Multi-thread and multi-card support How does CUDA handle multiple CPUs/GPUs?

I have a couple of simple questions about support for multi-threading in CUDA, which I’m looking at using as a compute farm for financial analytics:

  • Does CUDA support multiple cards? (the docs imply it does, but i havent seen any examples or articles about this)
  • If this is the case, does CUDA show SLI cards as single or multiple devices?
  • Are the CUDA libraries and drivers thread-safe i.e. could I run multiple CUDA algorithms from separate threads to the same card? (docs suggest that running separate threads for separate GPU devices is necessary, but there’s no mention of what happens if you point multiple threads to the same device)

And, as an aside, does anyone know of any hardware vendor that sells a workstation that would support dual Quad-core Intel + dual 8800 cards?


As the manual says, CUDA support multiple cards. SLI makes no sense out of the graphics rendering scope, so it doesn’t matter whether the cards are SLI connected or not, CUDA provide access to them as separated computing devices. You can activate one or another through API calls (cudaSetDevice()). It is all explained in the manual, read the appendix D carefully ;)

Ahah… there is no Appendix D in my copy (0.8)… I’ll download the latest.



Also, there is a multiGPU sample in the CUDA SDK.
You may also have to disable the SLI mode in the driver to use two or more cards for CUDA computing.


hi, what about the last question, “could I run multiple CUDA algorithms from separate threads to the same card”?

I am searching around for this problem, because my programming running multiple CUDA algorithms from separate threads crashed. Thanks.

Nobody has answered this question yet:

Yes, you can access the same card with multiple threads, but why would you want to? Two CUDA programs competing for resources on the card will inevitably run slower than running the two programs sequentially. The use of a job queuing system is needed here.

Separate cards must be accessed by separate threads (or processes) with the appropriate use of cudaSetDevice as mentioned by others already.

The fact that there’s only one kernel execute at a time inside CUDA make it non sense to run multithread on the same CUDA context.

I agree with Linh Ha. How two kernels with two different grid size and block size parameters can be ran simutaneously ?

Aren’t the kernels queued CPU threads are trying to acess the card ?

They don’t run simultaneously.
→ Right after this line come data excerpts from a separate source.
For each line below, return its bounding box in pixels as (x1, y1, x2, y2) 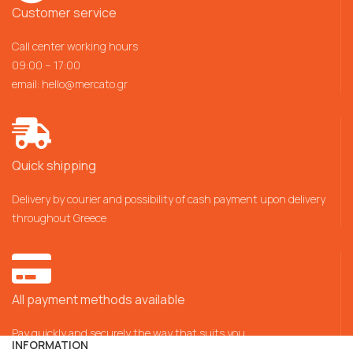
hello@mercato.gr (42, 76, 128, 91)
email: (12, 76, 42, 91)
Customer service (12, 3, 117, 21)
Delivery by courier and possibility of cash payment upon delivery (12, 191, 325, 206)
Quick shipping (12, 156, 96, 174)
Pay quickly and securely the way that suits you (12, 325, 245, 340)
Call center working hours (12, 38, 138, 54)
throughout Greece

The closest you can get (if the card supports it) is to write your host code so that it copies data and executes the kernel using the async calls, which allows one kernel to execute while data is being copied to the card for the next one in the queue.

I don’t personally happen to have any application I want to run that way - but the above statement is like saying that ‘because a single core GPU can only execute one instruction at a time, it is nonsense to run multiple threads on it’.